/llm-task

Primary LanguageTypeScript

Dataset Comparison App

A TypeScript/Bun application that compares two datasets using OpenAI's LLM to identify semantically similar entries and highlight differences.

Features

  • Semantic Similarity: Uses OpenAI's text-embedding-3-small model to find the most similar entries between datasets
  • Diff Summaries: Generates human-readable difference summaries using GPT-3.5-turbo
  • Batching & Rate Limiting: Handles API rate limits with intelligent batching
  • Detailed Reports: Outputs comprehensive JSON reports with similarity scores and diff summaries
  • TypeScript: Full type safety with proper interfaces and type checking
  • Bun Runtime: Fast execution with built-in TypeScript support

Requirements

  • Bun runtime (v1.0.0 or higher)
  • OpenAI API key

Setup

  1. Install Bun (if not already installed):

    curl -fsSL https://bun.sh/install | bash
  2. Install dependencies:

    bun install
  3. Set up OpenAI API key: Create a .env file in the project root:

    OPENAI_API_KEY=your_openai_api_key_here
    
  4. Ensure datasets are present: Make sure datasetA.json and datasetB.json are in the project root directory.

Usage

Run the comparison:

bun start

The application will:

  1. Load both datasets
  2. Generate embeddings for all entries
  3. Find the best semantic matches
  4. Generate diff summaries using LLM
  5. Save results to comparison_report.json

Dataset Format

Each dataset should be a JSON array of objects with the following structure:

[
  {
    "id": 12345,
    "name": "John Doe",
    "title": "Software Engineer",
    "summary": "Experienced developer with...",
    "skills": ["JavaScript", "Python", "React"]
  }
]

Output Format

The generated comparison_report.json contains:

{
  "comparisonDate": "2024-01-15T10:30:00.000Z",
  "totalComparisons": 100,
  "results": [
    {
      "entryA": {
        /* Original entry from datasetA */
      },
      "matchedEntryB": {
        /* Best match from datasetB */
      },
      "similarityScore": 0.8745,
      "diffSummary": "Skills updated, title changed from 'Dev' to 'Sr.
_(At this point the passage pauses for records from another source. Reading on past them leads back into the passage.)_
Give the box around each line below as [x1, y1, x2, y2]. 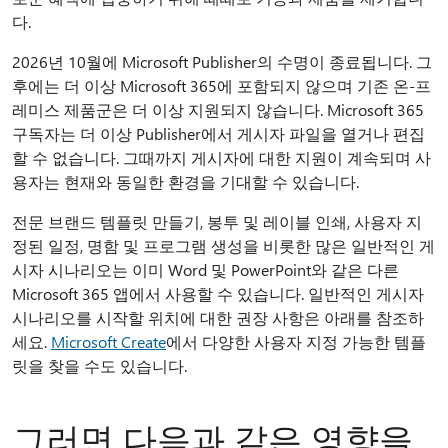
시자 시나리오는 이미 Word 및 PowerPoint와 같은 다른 [12, 259, 399, 280]
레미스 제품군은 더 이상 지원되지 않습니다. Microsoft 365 [12, 99, 424, 120]
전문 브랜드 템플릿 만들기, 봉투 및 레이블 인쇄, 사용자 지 [12, 211, 422, 232]
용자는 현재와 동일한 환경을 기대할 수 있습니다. [12, 171, 367, 192]
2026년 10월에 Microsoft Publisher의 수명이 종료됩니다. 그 [12, 51, 432, 72]
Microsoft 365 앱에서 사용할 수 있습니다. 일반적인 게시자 [12, 283, 424, 304]
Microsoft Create [51, 331, 166, 352]
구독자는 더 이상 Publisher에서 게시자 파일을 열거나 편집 [12, 123, 425, 144]
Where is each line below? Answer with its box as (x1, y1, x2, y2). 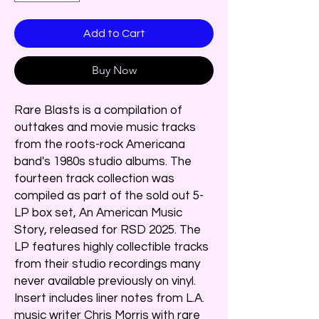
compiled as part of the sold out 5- (14, 189, 204, 202)
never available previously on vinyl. (14, 274, 196, 288)
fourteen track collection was (14, 172, 174, 185)
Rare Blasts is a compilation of (14, 103, 182, 117)
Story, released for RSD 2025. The (14, 223, 201, 236)
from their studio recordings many (14, 257, 200, 271)
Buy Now (91, 63, 137, 77)
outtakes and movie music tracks (14, 120, 196, 134)
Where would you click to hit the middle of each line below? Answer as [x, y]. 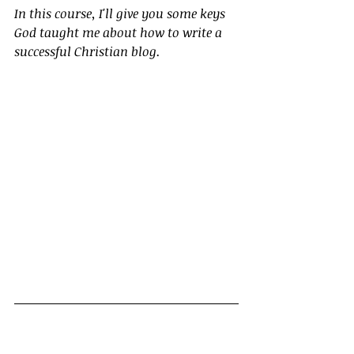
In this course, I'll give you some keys [121, 14]
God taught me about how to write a [120, 33]
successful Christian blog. [87, 52]
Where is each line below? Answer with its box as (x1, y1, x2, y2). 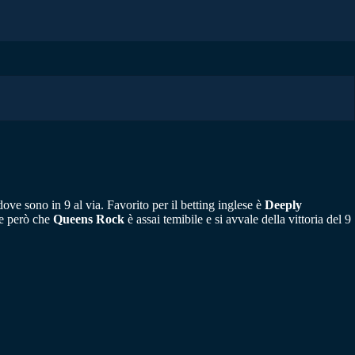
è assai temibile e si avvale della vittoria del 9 (124, 212, 351, 227)
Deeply (265, 198, 302, 212)
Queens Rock (53, 212, 124, 227)
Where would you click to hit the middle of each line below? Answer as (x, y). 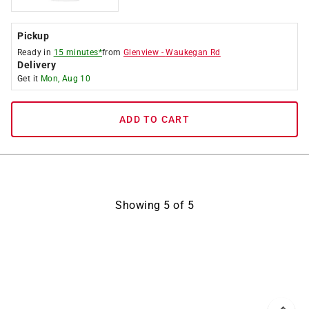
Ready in (36, 52)
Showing (139, 205)
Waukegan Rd (193, 52)
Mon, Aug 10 (66, 79)
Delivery (37, 65)
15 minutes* (78, 52)
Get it (29, 79)
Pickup (33, 36)
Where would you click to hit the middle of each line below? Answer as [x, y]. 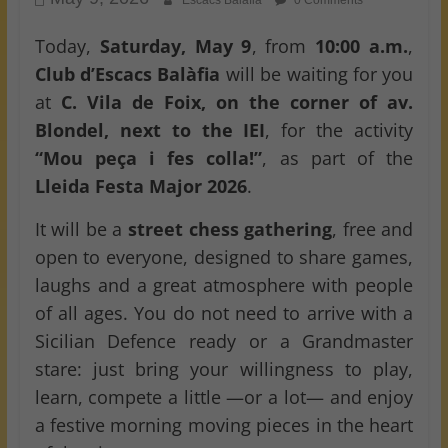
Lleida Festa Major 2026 [140, 186]
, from [283, 46]
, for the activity [339, 130]
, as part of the [338, 158]
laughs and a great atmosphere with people [224, 285]
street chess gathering [230, 229]
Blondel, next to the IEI [150, 130]
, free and [373, 229]
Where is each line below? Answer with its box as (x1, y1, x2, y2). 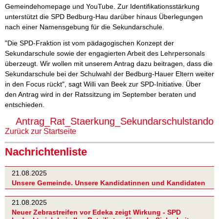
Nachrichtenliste (5, 146, 87, 158)
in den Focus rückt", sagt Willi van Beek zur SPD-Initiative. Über (5, 80, 201, 88)
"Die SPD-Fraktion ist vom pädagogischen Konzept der (5, 39, 174, 47)
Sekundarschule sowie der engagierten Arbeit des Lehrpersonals (5, 49, 205, 58)
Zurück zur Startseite (5, 127, 76, 136)
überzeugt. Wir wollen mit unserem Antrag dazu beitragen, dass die (5, 60, 213, 68)
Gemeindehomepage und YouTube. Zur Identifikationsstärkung (5, 2, 199, 11)
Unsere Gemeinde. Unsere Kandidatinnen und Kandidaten (12, 178, 205, 187)
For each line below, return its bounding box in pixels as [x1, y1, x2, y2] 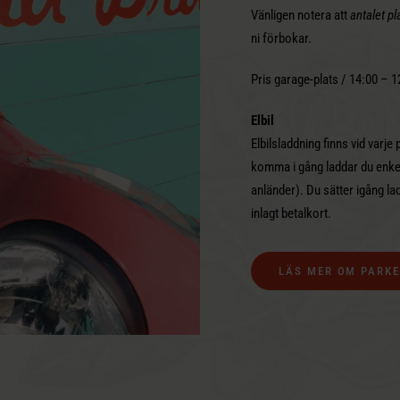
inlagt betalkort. [250, 204, 331, 221]
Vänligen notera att [250, 6, 350, 23]
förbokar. [262, 29, 312, 46]
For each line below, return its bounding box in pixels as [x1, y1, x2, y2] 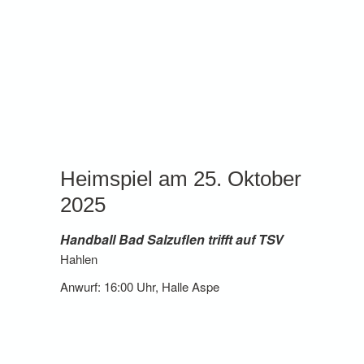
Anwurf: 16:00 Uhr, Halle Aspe [60, 278, 219, 295]
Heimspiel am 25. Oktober [60, 167, 301, 191]
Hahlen [60, 250, 97, 267]
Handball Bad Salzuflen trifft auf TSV [60, 230, 284, 249]
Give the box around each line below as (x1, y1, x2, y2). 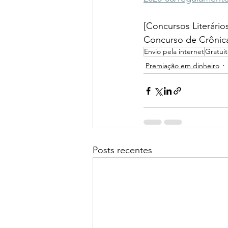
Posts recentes (93, 145, 152, 156)
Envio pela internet (144, 47, 204, 56)
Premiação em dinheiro (146, 61, 219, 70)
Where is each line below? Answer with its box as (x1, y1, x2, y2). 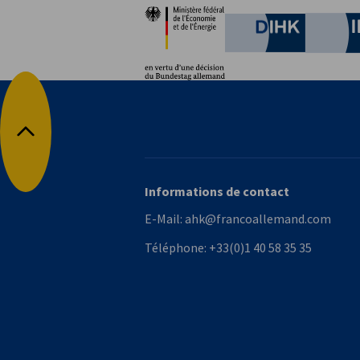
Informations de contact (145, 183, 289, 200)
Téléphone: (145, 239, 209, 256)
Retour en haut (24, 132, 108, 149)
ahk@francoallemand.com (185, 211, 331, 227)
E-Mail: (145, 211, 185, 227)
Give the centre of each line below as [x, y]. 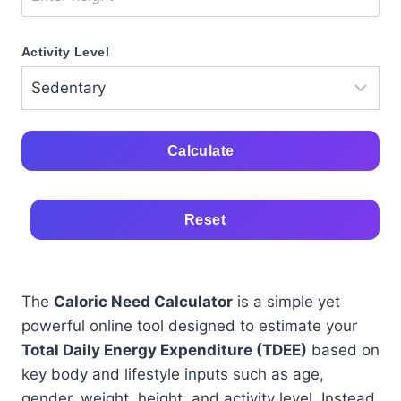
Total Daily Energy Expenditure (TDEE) [164, 350]
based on [343, 350]
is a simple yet [286, 302]
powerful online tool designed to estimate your [189, 326]
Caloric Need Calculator [143, 302]
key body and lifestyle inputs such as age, [173, 374]
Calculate [200, 151]
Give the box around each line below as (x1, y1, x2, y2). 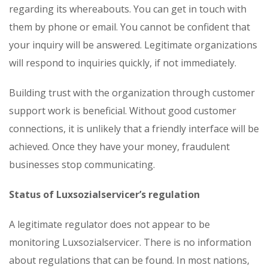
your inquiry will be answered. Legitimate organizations (9, 38, 257, 51)
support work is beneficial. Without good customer (9, 103, 236, 117)
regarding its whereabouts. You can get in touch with (9, 2, 246, 16)
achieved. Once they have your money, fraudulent (9, 139, 230, 153)
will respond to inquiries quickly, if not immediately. (9, 56, 236, 69)
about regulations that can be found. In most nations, (9, 253, 249, 267)
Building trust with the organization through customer (9, 86, 255, 99)
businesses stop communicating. (9, 157, 155, 171)

Dev'"
    }
  ]
}

Type Definitions

The application uses TypeScript interfaces for type safety:

  • DatasetEntry: Core dataset entry structure
  • DatasetEntryWithEmbedding: Entry with embedding vector
  • ComparisonResult: Result of comparing two entries
  • ComparisonReport: Complete comparison report structure
  • MatchResult: Result of finding best match

Configuration

  • BATCH_SIZE: Number of entries processed in parallel (default: 10)
  • RATE_LIMIT_DELAY: Delay between batches in milliseconds (default: 1000)
  • Embedding Model: text-embedding-3-small (OpenAI)
  • Chat Model: gpt-4.1-mini (OpenAI)

Error Handling

The application includes comprehensive error handling for:

  • Missing API keys
  • Dataset loading failures
  • API rate limit issues
  • Embedding generation errors
  • File system operations

Performance Notes

  • Uses cosine similarity for efficient vector comparison
  • Implements batching to respect OpenAI's rate limits
  • Progress tracking for long-running operations
  • Memory-efficient processing of large datasets
  • Bun's fast runtime for improved performance

Development

For development with TypeScript type checking:

bun run dev

The project includes a tsconfig.json optimized for Bun with strict type checking enabled.